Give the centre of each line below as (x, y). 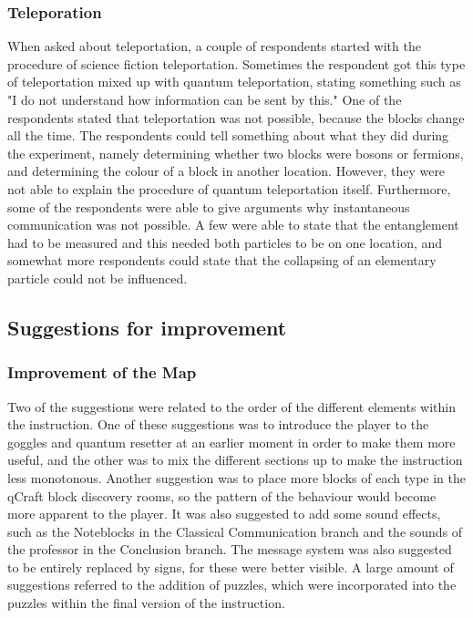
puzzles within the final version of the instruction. (146, 603)
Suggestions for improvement (147, 327)
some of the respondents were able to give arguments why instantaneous (209, 206)
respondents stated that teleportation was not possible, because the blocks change (236, 117)
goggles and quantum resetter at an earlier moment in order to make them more (231, 442)
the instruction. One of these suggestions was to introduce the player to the (218, 424)
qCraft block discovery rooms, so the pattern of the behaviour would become (222, 495)
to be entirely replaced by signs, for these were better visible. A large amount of (231, 566)
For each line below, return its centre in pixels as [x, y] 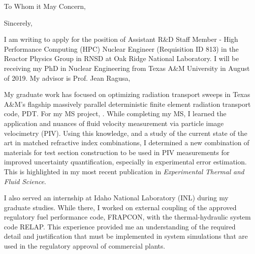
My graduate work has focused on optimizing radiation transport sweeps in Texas [127, 94]
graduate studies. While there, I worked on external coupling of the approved [120, 207]
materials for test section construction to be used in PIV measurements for [117, 152]
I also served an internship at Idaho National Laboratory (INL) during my [116, 198]
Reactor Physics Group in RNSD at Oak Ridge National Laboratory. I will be [122, 58]
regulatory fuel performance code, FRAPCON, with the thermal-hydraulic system [127, 217]
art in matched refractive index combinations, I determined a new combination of [127, 143]
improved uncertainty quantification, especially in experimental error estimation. [126, 162]
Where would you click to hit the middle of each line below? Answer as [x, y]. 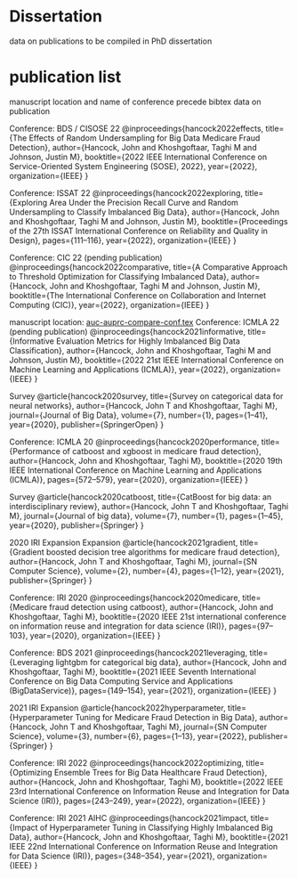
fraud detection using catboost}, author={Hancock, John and [161, 606]
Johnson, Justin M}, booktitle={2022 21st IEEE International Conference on [147, 360]
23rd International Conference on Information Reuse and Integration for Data [149, 791]
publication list [65, 77]
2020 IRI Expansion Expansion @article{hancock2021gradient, [124, 542]
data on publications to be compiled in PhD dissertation [111, 41]
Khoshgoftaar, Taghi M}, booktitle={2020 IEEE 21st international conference [148, 616]
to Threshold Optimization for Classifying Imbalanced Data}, [119, 276]
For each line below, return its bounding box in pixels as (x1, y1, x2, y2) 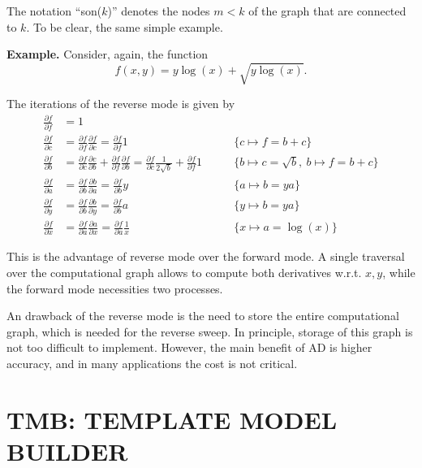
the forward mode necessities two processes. (6, 279, 223, 297)
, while (382, 264, 416, 281)
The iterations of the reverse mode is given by (6, 95, 235, 112)
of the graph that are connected (248, 2, 407, 19)
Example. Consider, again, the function (6, 45, 209, 63)
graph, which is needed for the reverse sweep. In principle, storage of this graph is (6, 323, 413, 340)
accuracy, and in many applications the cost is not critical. (6, 355, 298, 372)
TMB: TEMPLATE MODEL (6, 402, 338, 435)
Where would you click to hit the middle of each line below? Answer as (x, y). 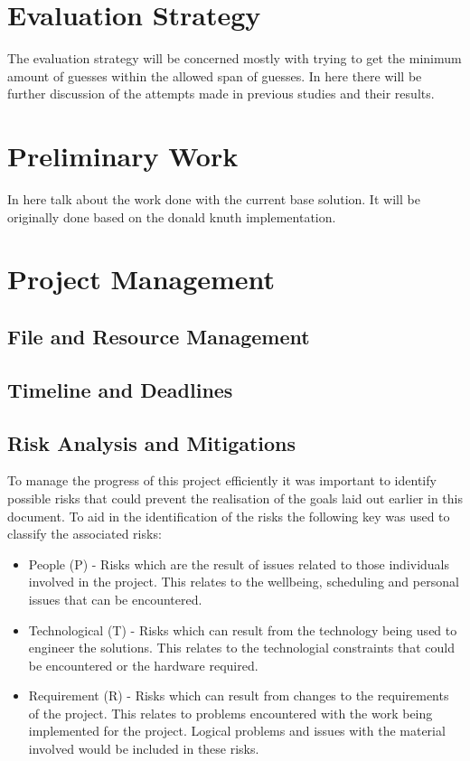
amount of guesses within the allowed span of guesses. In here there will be (215, 75)
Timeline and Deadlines (120, 389)
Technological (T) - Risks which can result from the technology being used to (243, 629)
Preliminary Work (123, 156)
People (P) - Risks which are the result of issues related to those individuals (239, 564)
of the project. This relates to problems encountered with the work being (230, 713)
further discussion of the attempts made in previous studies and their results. (221, 94)
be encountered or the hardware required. (143, 665)

**REQUIRED ACTION**:
Please write out the lines above, beginning at the line with "the forward mode" and ending at the last line of the records, exactly as they appear and without pictures.

**OUTPUT OF THE EXERCISE**:
the forward mode necessities two processes. (6, 279, 223, 297)
, while (382, 264, 416, 281)
The iterations of the reverse mode is given by (6, 95, 235, 112)
of the graph that are connected (248, 2, 407, 19)
Example. Consider, again, the function (6, 45, 209, 63)
graph, which is needed for the reverse sweep. In principle, storage of this graph is (6, 323, 413, 340)
accuracy, and in many applications the cost is not critical. (6, 355, 298, 372)
TMB: TEMPLATE MODEL (6, 402, 338, 435)
Where would you click to hit the middle of each line below? Answer as (x, y). 
amount of guesses within the allowed span of guesses. In here there will be (215, 75)
Timeline and Deadlines (120, 389)
Technological (T) - Risks which can result from the technology being used to (243, 629)
Preliminary Work (123, 156)
People (P) - Risks which are the result of issues related to those individuals (239, 564)
of the project. This relates to problems encountered with the work being (230, 713)
further discussion of the attempts made in previous studies and their results. (221, 94)
be encountered or the hardware required. (143, 665)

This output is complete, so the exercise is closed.